━━━━━ Input material
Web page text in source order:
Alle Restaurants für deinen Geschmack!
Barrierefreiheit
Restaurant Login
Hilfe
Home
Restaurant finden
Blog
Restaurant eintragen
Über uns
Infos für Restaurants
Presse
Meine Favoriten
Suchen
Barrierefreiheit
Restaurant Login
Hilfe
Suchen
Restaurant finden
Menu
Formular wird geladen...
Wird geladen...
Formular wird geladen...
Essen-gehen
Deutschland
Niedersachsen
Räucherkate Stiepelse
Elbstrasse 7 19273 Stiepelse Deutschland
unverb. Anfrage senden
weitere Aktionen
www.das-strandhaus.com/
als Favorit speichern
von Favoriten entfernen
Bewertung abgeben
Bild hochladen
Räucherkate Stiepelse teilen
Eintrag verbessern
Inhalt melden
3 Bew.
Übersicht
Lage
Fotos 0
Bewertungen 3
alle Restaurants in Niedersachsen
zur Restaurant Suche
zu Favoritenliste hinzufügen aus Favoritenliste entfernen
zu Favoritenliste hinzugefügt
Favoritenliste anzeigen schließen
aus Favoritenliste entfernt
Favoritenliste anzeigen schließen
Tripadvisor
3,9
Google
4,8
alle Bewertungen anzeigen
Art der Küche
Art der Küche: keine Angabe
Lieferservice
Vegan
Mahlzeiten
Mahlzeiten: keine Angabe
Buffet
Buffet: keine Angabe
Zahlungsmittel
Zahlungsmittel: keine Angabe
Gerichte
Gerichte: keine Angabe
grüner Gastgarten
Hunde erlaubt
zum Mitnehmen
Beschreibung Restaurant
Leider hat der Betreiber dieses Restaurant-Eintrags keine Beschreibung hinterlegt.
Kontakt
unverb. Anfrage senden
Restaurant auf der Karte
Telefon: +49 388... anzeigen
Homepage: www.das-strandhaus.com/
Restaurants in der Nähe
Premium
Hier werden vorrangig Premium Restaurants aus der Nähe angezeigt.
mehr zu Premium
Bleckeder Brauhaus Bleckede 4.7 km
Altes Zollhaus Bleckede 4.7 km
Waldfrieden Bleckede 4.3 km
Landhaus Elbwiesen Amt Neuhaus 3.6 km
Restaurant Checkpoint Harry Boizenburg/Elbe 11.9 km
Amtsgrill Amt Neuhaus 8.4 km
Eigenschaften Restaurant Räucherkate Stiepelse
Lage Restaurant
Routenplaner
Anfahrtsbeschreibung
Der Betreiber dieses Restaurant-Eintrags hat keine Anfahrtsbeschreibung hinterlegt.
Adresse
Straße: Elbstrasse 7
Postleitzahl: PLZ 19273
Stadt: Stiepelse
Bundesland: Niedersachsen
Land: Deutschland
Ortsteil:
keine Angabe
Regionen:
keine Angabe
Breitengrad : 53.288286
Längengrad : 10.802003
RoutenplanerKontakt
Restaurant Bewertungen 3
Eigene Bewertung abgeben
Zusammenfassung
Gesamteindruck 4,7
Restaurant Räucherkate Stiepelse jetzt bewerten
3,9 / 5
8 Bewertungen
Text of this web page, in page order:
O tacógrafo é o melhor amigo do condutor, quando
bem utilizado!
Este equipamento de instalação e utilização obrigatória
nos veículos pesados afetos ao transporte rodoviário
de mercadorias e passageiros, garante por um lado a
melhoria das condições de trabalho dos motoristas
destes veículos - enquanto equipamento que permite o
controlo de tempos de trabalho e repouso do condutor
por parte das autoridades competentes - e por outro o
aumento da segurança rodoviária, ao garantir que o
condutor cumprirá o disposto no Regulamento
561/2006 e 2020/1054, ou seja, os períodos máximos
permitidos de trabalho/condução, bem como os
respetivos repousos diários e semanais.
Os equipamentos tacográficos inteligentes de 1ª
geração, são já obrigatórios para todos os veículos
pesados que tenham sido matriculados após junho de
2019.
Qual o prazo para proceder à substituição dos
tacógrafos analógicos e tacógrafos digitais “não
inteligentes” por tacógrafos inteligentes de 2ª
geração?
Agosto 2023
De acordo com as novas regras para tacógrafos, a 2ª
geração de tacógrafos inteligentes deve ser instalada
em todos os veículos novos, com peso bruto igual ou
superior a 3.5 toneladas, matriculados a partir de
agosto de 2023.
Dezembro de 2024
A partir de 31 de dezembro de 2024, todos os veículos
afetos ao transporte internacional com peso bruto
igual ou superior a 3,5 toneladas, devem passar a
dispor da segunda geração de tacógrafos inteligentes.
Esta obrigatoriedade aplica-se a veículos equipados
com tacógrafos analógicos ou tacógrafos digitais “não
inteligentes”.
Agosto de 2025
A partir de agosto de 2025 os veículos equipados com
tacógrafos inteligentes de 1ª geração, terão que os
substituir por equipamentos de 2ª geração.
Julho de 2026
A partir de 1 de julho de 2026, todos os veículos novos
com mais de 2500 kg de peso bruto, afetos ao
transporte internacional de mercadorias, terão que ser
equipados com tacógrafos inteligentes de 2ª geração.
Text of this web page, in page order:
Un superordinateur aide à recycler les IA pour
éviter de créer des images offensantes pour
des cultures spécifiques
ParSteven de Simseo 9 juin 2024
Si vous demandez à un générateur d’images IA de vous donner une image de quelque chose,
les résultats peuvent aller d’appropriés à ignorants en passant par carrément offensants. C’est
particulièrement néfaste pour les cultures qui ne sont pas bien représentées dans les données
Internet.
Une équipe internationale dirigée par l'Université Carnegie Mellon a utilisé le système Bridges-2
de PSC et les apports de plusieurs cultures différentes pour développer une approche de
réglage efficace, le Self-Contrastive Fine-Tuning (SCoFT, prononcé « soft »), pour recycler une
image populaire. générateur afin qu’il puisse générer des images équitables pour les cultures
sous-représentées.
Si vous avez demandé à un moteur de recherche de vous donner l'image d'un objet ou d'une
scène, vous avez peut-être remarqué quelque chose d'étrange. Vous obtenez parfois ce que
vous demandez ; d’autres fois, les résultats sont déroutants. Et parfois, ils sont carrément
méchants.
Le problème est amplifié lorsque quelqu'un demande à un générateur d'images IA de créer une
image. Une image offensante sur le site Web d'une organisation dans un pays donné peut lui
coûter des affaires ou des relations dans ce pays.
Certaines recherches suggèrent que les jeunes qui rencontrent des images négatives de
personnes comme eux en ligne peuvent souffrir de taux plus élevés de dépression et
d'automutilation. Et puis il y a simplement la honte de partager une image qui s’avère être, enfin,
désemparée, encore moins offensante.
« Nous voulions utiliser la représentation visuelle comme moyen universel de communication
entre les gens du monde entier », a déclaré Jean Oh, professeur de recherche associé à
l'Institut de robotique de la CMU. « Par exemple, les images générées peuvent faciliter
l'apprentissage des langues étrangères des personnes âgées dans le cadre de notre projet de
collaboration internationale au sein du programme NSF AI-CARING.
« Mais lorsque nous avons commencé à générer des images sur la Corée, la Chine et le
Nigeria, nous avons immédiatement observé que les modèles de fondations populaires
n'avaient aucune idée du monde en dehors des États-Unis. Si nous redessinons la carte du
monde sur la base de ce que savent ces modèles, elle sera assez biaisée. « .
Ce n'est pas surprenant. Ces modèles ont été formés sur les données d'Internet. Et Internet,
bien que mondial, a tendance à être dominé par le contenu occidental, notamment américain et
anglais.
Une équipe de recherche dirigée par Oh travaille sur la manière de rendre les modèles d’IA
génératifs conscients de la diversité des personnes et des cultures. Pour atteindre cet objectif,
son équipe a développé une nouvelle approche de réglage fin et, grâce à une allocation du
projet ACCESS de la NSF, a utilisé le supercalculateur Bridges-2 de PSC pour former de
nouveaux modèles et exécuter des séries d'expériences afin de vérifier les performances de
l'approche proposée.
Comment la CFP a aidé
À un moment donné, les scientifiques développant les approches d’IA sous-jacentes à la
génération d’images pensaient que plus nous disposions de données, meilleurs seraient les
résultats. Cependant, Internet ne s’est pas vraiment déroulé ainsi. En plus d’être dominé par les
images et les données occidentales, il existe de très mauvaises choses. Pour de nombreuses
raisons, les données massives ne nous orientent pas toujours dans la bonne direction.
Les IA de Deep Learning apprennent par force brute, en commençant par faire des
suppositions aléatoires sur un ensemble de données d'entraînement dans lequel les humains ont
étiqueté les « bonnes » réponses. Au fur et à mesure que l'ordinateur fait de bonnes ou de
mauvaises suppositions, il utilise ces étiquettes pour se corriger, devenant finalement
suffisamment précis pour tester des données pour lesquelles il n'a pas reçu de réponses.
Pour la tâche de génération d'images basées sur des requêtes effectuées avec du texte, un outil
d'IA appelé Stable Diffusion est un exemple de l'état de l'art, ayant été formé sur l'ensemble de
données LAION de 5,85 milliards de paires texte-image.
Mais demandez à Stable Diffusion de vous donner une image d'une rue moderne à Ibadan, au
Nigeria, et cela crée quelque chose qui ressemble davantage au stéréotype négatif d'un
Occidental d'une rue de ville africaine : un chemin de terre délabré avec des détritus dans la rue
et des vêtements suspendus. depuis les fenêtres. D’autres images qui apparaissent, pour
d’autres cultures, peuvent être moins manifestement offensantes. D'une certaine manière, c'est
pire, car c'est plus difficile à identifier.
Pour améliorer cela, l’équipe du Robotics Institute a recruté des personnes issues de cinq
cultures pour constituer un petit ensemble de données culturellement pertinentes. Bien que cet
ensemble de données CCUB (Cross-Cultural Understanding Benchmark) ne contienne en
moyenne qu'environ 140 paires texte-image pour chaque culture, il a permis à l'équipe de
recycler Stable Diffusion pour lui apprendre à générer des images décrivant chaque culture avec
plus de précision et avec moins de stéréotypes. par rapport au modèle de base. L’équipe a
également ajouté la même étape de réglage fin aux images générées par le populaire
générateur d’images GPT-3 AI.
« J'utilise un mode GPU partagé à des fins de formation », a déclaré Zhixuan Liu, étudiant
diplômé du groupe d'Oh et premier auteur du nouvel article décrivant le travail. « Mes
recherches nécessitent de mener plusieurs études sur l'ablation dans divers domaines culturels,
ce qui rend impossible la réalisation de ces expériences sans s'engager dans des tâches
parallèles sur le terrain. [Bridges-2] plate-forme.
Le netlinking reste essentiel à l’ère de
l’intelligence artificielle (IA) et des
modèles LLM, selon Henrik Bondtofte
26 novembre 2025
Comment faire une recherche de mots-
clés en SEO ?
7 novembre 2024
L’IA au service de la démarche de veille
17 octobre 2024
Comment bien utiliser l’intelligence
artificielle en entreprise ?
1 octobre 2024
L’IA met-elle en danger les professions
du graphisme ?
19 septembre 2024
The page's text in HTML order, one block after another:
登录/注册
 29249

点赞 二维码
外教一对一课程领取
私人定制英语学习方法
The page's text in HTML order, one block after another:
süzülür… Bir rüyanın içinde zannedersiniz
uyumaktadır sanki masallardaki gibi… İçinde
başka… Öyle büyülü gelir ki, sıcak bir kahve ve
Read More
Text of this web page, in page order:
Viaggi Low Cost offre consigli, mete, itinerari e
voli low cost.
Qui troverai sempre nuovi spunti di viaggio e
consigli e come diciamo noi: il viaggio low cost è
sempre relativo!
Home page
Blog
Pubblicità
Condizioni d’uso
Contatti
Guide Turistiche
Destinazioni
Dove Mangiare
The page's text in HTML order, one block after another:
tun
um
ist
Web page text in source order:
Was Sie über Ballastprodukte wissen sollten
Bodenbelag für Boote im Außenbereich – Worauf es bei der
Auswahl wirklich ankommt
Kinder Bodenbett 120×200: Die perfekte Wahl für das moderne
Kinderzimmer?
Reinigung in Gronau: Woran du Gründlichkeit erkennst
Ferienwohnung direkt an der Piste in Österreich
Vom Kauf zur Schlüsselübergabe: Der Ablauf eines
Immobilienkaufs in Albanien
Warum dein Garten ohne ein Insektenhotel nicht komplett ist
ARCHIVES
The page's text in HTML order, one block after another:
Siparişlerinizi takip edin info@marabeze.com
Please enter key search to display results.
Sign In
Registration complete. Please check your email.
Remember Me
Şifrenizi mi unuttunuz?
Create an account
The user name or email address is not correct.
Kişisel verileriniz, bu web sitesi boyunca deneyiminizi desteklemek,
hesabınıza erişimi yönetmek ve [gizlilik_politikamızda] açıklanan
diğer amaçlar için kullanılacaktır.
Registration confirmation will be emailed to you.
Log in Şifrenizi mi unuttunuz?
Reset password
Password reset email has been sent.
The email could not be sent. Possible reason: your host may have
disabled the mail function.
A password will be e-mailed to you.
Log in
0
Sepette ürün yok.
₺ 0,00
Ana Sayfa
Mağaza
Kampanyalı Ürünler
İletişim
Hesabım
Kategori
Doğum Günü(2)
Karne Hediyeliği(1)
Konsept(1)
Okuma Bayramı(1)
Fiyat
━━━━━━━━━━
## [What you will do]
Whenever a line in the data holds "mercadorias", copy that line.

## [Answer space]
de mercadorias e passageiros, garante por um lado a
transporte internacional de mercadorias, terão que ser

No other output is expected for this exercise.